I lived in Sweden for two years, in Finland for three, and for the last sixteen years I've been living in Germany. I learned a bit of Swedish via a beginners course. No Finnish whatsoever (it's a hard language, there was no need, and Swedish is an official language). When I moved to Germany, I refreshed what little German I knew in high school. So, I can mumble my way through a phone conversation, order food, and sit in meetings understanding maybe 80% of what is being discussed. The language is similar enough to Dutch that I can usually pick it apart if people don't mumble too much. I butcher the grammar and have the vocabulary of a five year old. And this does not bother me too much.

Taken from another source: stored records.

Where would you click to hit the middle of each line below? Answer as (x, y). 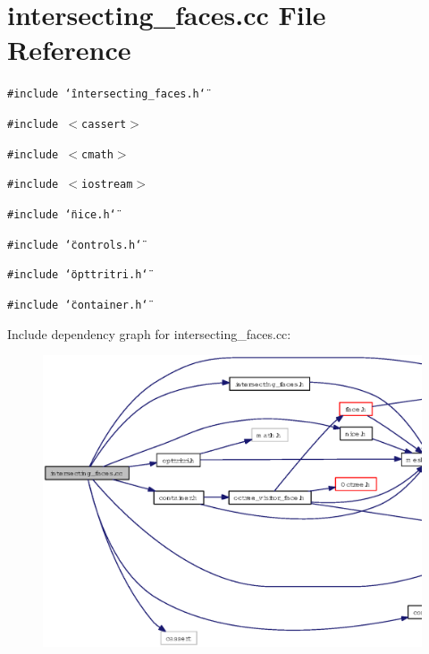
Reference (69, 50)
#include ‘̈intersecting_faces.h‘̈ (106, 94)
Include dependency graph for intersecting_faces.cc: (149, 333)
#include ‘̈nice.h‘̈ (62, 214)
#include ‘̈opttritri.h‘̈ (78, 275)
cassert (104, 124)
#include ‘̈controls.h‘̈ (75, 245)
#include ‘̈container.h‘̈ (78, 305)
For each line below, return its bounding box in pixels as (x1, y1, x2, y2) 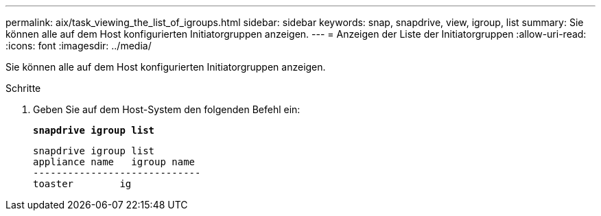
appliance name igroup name (33, 156, 196, 167)
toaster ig (33, 178, 132, 189)
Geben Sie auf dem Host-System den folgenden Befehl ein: (33, 104, 300, 115)
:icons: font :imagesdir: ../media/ (5, 40, 152, 51)
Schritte (5, 82, 41, 94)
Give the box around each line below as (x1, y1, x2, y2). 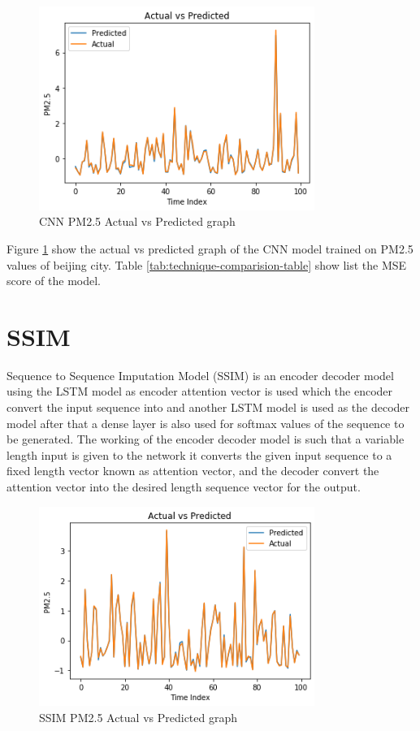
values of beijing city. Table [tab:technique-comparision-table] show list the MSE (6, 256, 407, 273)
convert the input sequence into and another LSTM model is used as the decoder (6, 399, 410, 416)
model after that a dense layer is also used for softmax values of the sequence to (6, 414, 405, 431)
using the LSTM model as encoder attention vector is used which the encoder (6, 383, 393, 400)
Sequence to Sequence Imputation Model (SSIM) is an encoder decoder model (6, 366, 394, 383)
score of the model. (6, 272, 101, 289)
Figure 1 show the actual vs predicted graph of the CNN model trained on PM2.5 (6, 240, 414, 257)
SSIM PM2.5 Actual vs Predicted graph (39, 708, 238, 725)
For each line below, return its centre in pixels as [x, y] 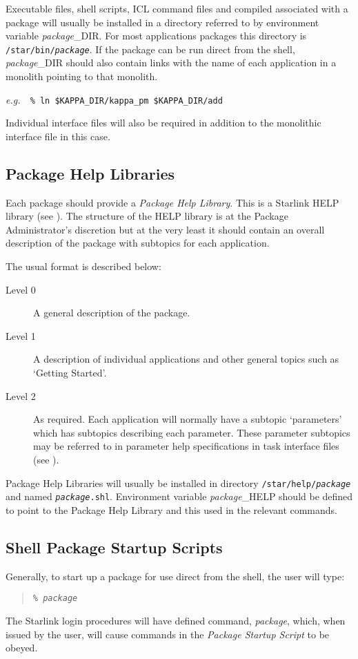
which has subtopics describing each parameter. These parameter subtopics [192, 432]
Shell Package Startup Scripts [114, 547]
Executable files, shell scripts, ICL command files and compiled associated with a [177, 8]
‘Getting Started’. [70, 373]
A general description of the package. [112, 313]
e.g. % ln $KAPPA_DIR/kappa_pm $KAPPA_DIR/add [114, 99]
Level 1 [21, 335]
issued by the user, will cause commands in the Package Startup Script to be [168, 634]
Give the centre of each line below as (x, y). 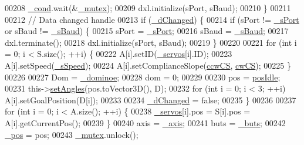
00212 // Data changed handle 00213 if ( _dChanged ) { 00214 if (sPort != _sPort (152, 19)
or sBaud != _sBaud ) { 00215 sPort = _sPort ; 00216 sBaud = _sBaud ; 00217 (147, 31)
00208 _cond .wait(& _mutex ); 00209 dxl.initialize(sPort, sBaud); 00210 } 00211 (148, 8)
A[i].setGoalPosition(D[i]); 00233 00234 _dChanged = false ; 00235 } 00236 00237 (151, 100)
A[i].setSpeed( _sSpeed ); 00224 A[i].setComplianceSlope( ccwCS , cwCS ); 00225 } (148, 65)
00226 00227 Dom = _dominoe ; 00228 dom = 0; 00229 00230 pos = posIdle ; (143, 77)
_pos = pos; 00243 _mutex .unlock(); (72, 134)
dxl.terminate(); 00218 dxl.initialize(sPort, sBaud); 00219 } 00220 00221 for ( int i (151, 42)
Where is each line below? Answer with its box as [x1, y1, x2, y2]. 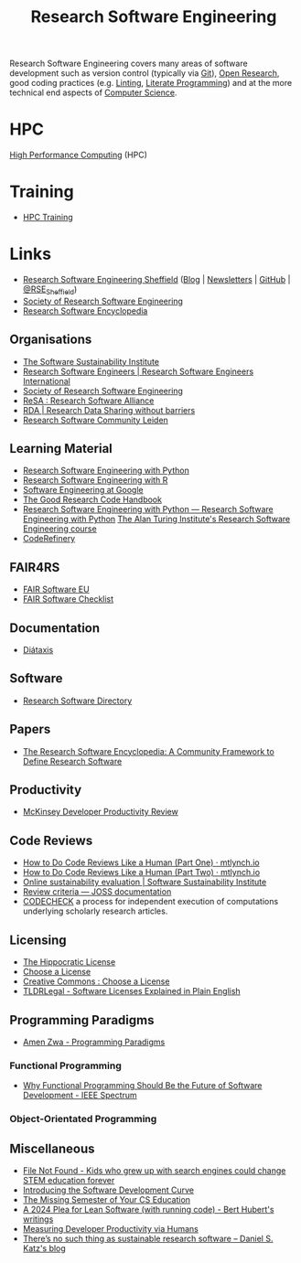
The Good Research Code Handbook [22, 494, 163, 505]
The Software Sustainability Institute [22, 356, 160, 367]
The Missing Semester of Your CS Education [22, 1193, 190, 1204]
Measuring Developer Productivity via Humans [22, 1223, 199, 1234]
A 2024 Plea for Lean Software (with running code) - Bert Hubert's [22, 1204, 274, 1215]
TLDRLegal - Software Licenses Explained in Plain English [22, 986, 241, 997]
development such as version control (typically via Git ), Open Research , [9, 68, 280, 79]
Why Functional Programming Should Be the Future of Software [22, 1080, 263, 1091]
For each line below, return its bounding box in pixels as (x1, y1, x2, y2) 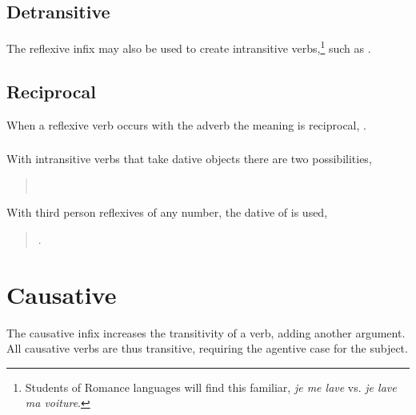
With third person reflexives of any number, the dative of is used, (6, 204, 328, 221)
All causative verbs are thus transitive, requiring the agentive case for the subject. (6, 340, 408, 357)
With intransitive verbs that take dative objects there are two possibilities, (6, 150, 372, 167)
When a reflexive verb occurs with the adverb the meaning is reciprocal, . (6, 116, 366, 133)
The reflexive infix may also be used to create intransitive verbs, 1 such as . (6, 38, 371, 56)
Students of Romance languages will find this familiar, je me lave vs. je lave (25, 378, 397, 395)
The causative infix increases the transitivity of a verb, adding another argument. (6, 324, 406, 341)
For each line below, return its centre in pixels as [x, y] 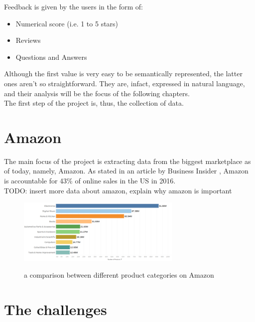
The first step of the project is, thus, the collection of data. [94, 103]
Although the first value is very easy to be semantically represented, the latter [123, 74]
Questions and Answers [51, 57]
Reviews [28, 40]
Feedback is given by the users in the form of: [73, 6]
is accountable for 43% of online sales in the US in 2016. [90, 181]
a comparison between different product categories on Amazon [119, 275]
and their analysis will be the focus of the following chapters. [97, 93]
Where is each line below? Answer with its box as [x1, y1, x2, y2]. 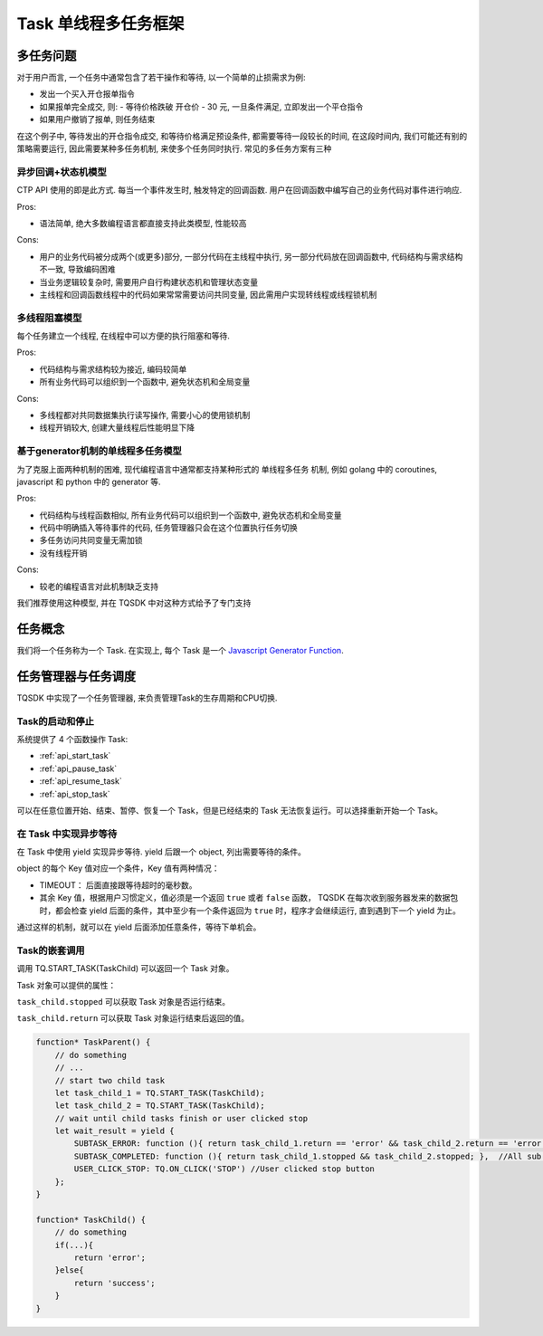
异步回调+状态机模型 [16, 166, 108, 178]
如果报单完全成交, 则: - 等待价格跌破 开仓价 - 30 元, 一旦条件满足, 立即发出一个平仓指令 [39, 100, 364, 112]
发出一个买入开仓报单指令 [39, 89, 135, 100]
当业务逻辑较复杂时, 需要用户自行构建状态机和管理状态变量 [39, 276, 258, 287]
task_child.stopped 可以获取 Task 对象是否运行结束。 [16, 996, 231, 1007]
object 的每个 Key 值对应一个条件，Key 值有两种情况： [16, 863, 221, 873]
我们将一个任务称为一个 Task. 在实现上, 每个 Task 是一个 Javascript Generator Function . [16, 644, 344, 655]
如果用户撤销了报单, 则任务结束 [39, 114, 156, 125]
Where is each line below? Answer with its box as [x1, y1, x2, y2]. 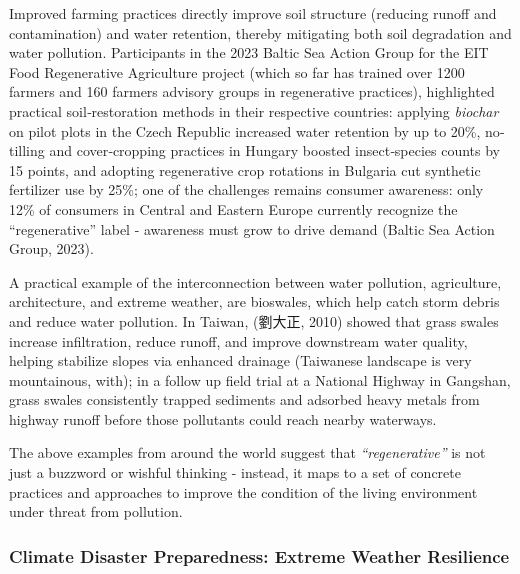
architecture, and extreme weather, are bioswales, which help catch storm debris [9, 291, 500, 312]
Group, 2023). [9, 238, 94, 259]
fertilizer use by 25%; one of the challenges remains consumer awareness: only [9, 179, 484, 200]
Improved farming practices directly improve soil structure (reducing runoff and [9, 3, 497, 23]
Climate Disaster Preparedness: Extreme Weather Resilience [9, 543, 510, 568]
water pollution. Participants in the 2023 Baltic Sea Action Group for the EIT [9, 42, 489, 63]
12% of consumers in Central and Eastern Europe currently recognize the [9, 198, 458, 219]
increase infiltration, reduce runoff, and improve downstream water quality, [9, 330, 468, 351]
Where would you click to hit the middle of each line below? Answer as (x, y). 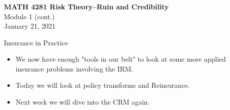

Undeniably, improving my German would be useful to me. But the thing is, people don't appreciate how much of a time commitment it is to learn a language properly. And the simple fact is that this is not an enjoyable activity to me. And we're talking many thousands of hours! I usually have more fun, useful, interesting, etc. things to do and am not exactly bored. And I need my downtime as well. Also, learning in your downtime doesn't work in any case. I know two languages well. Adding a third is not a priority to me. Certainly not getting that third language anywhere close to the level of the first two. So, not happening and I'm OK with that.
These days with LLMs and machine translations you don't need to speak any language other than your own. We're not that far away from being able to have direct conversations with anyone on this planet. Real time translations are not quite there yet but are starting to get usable. Native speakers of whatever will lose their home advantage. They'll no longer be needed as intermediaries. I find this very interesting. I think it will affect the status of English as the world's favorite second language.